Langfuse Keycloak OIDC client — add to realm setup commands in keycloak-integration.md.
Env vars — all Langfuse vars in .env.example with generation commands.
Multi-tenancy claims table — what you can and cannot claim, for sales and marketing use.
Model improvement roadmap — four-phase plan: observability → evaluation → dataset curation → fine-tuning.

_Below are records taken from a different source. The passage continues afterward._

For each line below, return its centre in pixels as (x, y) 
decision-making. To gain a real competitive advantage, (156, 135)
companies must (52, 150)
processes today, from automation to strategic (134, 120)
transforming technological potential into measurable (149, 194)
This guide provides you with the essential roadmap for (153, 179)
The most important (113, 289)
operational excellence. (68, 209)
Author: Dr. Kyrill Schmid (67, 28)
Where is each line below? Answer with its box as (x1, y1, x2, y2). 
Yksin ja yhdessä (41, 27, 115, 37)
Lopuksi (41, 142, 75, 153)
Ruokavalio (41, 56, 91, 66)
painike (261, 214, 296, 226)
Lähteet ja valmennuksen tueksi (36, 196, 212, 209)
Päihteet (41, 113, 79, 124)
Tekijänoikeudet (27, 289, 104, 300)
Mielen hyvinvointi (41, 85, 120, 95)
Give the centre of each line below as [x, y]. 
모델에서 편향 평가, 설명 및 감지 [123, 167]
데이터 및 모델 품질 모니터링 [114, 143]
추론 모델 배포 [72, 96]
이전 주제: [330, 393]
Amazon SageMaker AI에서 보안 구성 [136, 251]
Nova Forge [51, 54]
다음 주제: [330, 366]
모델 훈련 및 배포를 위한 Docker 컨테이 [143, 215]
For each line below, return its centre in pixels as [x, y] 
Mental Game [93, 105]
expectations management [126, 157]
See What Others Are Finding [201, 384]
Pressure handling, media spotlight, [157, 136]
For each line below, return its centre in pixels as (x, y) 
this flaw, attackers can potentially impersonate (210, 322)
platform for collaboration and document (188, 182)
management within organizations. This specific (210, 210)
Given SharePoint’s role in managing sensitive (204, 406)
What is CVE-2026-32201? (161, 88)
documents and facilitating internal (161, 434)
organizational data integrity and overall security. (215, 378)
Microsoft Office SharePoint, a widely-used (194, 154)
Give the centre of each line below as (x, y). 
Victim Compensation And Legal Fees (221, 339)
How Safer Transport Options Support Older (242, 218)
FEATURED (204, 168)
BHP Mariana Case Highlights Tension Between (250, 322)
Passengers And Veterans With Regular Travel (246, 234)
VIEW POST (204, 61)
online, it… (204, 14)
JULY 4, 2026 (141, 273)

Step 8.13 — Segment-Specific Model Improvement

Read references/model-improvement.md in full. Produce:

improvement/anonymiser.py — PII stripping with Indian-specific patterns (PAN, Aadhaar, Indian mobile, email, card numbers). Required before any trace is stored for training.
Extended lago_callback.py — opt-in check before logging to improvement dataset. Segment lookup from TENANT_SEGMENTS env var.
improvement/rag_middleware.py — RAG enrichment using nomic-embed-text via Ollama + SurrealDB vector search. Per-tenant, per-segment collection scoping.
improvement/ingest.py — document ingestion pipeline: chunk → embed → store in SurrealDB with tenant_id isolation.
improvement/finetune.py — QLoRA fine-tuning with Unsloth on opt-in traces. Produces LoRA adapter per segment. GPU-only, run on RunPod A100 not VPS.
SurrealDB schema — vector collections per segment with tenant_id isolation and MTREE index.
model_registry.json additions — fine_tuned_for field, segment-specific fine-tuned model entries.
Improvement timeline — 6-month roadmap: prompt optimisation → routing → RAG → fine-tuning.
Opt-in ToS language — plain English, suitable for SaaS ToS insertion.

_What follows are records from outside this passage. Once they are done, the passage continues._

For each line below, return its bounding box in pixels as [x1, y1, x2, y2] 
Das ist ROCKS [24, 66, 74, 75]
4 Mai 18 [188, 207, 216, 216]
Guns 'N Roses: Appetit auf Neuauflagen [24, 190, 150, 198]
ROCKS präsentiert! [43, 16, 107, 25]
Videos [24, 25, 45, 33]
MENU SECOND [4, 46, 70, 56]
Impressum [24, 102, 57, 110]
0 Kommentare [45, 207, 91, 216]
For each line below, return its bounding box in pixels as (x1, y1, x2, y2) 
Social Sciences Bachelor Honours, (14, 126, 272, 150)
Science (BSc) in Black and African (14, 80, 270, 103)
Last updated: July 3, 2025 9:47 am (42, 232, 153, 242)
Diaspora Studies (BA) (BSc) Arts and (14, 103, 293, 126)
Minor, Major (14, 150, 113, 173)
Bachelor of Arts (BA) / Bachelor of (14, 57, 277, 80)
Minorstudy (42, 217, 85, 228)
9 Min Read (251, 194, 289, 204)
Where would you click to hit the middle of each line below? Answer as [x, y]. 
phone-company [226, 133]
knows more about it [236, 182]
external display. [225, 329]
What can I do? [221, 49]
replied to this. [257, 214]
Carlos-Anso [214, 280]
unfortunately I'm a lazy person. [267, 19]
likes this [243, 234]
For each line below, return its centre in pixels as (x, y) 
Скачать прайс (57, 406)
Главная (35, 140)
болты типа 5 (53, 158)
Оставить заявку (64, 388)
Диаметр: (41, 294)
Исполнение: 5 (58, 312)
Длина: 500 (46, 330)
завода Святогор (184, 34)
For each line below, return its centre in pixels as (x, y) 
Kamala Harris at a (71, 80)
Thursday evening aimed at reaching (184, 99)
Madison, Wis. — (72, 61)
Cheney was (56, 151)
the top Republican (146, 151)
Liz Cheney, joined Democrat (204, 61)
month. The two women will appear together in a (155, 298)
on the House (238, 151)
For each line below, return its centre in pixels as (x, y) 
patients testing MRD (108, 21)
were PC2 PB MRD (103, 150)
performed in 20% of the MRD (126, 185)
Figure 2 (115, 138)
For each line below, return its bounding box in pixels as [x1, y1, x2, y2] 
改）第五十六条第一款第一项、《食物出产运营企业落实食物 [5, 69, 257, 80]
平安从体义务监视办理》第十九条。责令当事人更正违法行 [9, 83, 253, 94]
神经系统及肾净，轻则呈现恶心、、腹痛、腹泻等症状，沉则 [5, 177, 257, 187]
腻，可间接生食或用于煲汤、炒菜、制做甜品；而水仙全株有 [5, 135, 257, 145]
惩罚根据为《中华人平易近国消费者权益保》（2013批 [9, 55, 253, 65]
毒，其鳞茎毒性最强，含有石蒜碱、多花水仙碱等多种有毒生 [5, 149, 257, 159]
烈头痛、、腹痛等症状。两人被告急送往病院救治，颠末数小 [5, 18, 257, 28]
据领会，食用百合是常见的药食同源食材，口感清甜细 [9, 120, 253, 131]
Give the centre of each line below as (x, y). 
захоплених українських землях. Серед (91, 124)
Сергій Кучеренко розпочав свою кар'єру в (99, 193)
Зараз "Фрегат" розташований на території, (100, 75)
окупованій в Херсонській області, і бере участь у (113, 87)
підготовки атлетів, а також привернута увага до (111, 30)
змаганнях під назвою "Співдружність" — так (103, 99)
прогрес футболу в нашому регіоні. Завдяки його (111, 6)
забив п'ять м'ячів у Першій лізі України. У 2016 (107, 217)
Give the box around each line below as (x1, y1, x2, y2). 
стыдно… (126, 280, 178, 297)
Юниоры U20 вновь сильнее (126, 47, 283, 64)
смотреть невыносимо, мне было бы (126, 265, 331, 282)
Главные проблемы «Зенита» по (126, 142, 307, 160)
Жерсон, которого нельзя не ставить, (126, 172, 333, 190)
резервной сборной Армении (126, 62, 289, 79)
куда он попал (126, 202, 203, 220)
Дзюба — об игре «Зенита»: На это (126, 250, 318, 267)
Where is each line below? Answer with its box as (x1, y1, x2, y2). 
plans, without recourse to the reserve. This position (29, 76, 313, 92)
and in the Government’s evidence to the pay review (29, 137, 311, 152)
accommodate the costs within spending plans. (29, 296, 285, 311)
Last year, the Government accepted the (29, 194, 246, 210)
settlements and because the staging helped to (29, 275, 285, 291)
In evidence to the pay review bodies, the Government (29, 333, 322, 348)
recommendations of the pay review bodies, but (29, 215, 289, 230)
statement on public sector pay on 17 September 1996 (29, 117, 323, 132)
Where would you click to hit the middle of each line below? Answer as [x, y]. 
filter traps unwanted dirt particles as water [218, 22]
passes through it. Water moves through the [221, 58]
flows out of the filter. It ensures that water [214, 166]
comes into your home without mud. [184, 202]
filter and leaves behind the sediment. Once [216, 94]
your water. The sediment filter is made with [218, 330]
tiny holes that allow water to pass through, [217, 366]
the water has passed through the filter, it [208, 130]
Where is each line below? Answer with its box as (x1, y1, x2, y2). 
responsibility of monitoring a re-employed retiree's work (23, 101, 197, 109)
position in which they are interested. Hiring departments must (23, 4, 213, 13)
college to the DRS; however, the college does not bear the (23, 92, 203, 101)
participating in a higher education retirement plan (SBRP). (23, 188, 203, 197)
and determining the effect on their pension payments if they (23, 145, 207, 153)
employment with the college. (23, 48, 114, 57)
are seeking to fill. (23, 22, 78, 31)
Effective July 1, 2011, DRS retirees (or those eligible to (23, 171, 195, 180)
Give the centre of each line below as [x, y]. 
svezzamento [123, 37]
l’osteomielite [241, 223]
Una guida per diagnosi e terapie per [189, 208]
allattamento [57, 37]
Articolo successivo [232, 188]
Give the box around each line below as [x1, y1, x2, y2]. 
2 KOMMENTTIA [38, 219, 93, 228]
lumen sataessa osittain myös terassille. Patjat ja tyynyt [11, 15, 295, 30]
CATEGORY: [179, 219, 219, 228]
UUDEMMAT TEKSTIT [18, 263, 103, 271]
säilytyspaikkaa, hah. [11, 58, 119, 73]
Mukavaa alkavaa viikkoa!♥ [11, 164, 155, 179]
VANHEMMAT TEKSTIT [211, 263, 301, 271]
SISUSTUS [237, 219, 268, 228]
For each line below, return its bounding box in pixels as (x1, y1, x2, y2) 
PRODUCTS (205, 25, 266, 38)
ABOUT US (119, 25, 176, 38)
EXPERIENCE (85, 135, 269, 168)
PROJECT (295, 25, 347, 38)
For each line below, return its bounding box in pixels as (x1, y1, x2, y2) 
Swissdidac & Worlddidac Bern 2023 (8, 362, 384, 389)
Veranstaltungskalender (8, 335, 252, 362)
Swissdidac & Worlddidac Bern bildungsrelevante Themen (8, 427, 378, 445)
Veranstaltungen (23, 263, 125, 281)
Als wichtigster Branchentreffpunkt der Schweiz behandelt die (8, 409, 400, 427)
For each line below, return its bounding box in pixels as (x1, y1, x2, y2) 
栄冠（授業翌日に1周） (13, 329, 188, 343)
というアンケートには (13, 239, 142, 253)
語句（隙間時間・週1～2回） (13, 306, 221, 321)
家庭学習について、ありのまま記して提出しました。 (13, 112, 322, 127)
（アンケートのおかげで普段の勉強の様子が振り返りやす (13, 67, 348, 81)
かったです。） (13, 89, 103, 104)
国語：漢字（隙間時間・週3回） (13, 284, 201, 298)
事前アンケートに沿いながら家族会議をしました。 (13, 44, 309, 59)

Step 8.14 — Human Feedback Capture

Read references/human-feedback.md in full. Produce:

feedback.py — FastAPI router mounted on LiteLLM. POST /feedback accepts trace_id, score (0/1), comment, virtual_key, source. Routes to correct Langfuse tenant project. Returns score ID.
Registered in config.yaml — under additional_routers alongside recommender.router.
Feedback widget — self-contained JS + CSS snippet, zero external dependencies. Thumbs up → immediate submit. Thumbs down → shows comment box. Customer embeds after each AI response using response id as trace_id.
Python SDK snippet — submit_feedback() function for developer-side feedback.
JavaScript SDK snippet — submitFeedback() for frontend integration.
Langfuse score query script — get_feedback_traces() for weekly improvement pipeline batch.
Feedback volume targets — month-by-month targets to DPO readiness.

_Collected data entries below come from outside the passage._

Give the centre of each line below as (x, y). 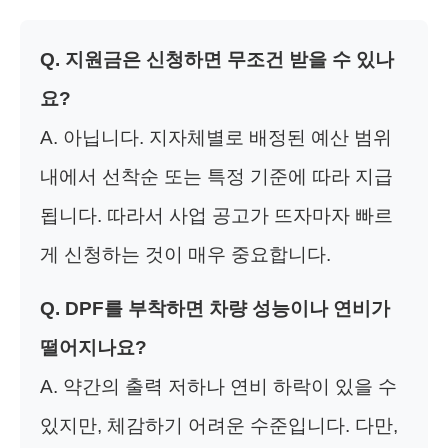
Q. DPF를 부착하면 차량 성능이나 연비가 (215, 309)
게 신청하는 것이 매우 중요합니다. (185, 255)
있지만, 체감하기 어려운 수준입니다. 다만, (219, 426)
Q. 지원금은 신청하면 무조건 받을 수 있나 (217, 60)
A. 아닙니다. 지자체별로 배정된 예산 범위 (216, 138)
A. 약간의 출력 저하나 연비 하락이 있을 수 (218, 387)
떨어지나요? (93, 348)
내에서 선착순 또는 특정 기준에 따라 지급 (216, 177)
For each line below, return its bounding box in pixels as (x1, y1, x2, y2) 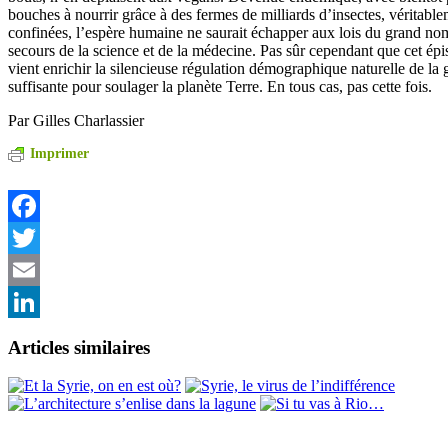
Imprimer (30, 145, 89, 161)
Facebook (8, 228, 70, 246)
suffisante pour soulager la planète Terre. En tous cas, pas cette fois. (8, 77, 432, 95)
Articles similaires (8, 336, 150, 358)
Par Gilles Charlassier (8, 111, 144, 129)
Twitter (8, 260, 53, 278)
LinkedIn (8, 324, 66, 342)
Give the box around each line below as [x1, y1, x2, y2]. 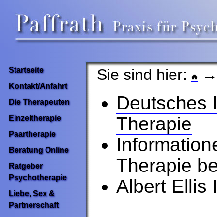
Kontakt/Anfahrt [9, 82, 67, 90]
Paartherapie [9, 130, 56, 138]
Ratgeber [9, 162, 43, 170]
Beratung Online [9, 146, 69, 154]
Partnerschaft [9, 201, 59, 209]
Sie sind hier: [97, 65, 191, 83]
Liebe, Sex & [9, 189, 55, 198]
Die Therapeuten [9, 98, 70, 106]
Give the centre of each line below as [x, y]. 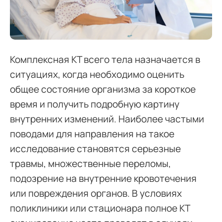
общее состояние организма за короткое [103, 89]
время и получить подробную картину [95, 104]
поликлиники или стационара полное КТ [100, 208]
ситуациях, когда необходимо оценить [97, 74]
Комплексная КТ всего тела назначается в [105, 59]
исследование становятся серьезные [95, 148]
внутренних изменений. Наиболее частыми [107, 119]
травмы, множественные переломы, [90, 163]
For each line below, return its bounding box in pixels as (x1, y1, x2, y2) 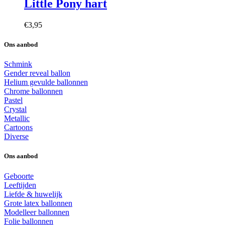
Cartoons (4, 123, 33, 132)
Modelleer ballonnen (4, 207, 69, 216)
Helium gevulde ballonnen (4, 78, 88, 87)
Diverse (4, 132, 29, 141)
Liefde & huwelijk (4, 189, 62, 198)
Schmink (4, 60, 32, 69)
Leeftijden (4, 180, 36, 189)
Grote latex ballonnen (4, 198, 72, 207)
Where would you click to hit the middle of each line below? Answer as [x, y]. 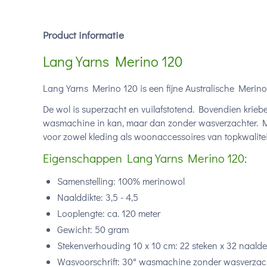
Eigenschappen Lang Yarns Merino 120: [145, 158]
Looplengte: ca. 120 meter [110, 213]
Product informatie [83, 35]
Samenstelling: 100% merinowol [121, 181]
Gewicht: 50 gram [93, 229]
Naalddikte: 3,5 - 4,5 [99, 197]
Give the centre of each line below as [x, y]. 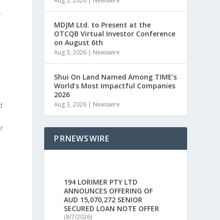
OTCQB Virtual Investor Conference [115, 34]
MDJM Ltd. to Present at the [103, 25]
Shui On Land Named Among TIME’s [116, 77]
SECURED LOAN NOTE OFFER [112, 209]
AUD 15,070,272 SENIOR [103, 200]
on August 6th [79, 42]
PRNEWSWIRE [82, 138]
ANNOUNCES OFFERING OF [109, 191]
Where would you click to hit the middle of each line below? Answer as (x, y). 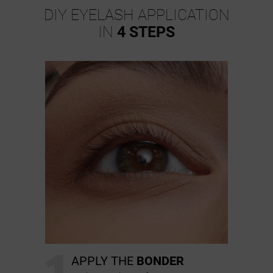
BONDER (160, 261)
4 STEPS (146, 32)
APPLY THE (104, 261)
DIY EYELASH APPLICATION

Step 8.15 — Local Language Translation

Read references/translation.md in full. Produce:

translator_server.py — FastAPI sidecar on port 8200. Loads: fastText LID (917KB, auto-download), IndicTrans2 distilled 200M ×2 directions (MIT licence), Opus-MT pairs lazy-loaded on first use (Apache 2.0). Endpoints: POST /translate, GET /languages, GET /health.
docker-compose addition — translator service, 8GB mem_limit, translator-models volume for model caching.
translation_middleware.py — detect language → if native Qwen3: route direct → if not: pivot translate to English → call LLM → translate response back.
Language support matrix — which languages go native vs IndicTrans2 vs Opus-MT. Include RAM allocation update (4GB added).
Licence guardrail — explicitly note NLLB-200 and SeamlessM4T are CC-BY-NC — do NOT include them.
Env vars — TRANSLATOR_URL, INDICTRANS2_DEVICE in .env.example.

Step 8.16 — Two-Node Setup

Read references/two-node-setup.md in full. Produce:

Updated docker-compose.yml for 96GB node — remove Langfuse, Lago, Keycloak services. Add Qwen2.5-14B to Ollama pull list. Update mem_limit: 76g. Update env vars pointing to 48GB node endpoints.
docker-compose-secondary.yml — Langfuse + Lago + Keycloak stack for 48GB node. Include all volumes, healthchecks, Traefik labels.
Migration script — migrate-to-secondary.sh: pg_dump from 96GB, scp, restore on 48GB, verify, stop old containers.
Updated config.yaml — Qwen2.5-14B model entry, updated fallback chain with 14B in extract/summarise path.
Updated model_registry.json — Qwen2.5-14B entry with always_on: true, tier: 2.
Updated RAM maps — both nodes showing three operating states and headroom.
Network options — public TLS vs private network, env var changes per option.
K8s not-needed rationale — document explicitly so future team members understand the decision.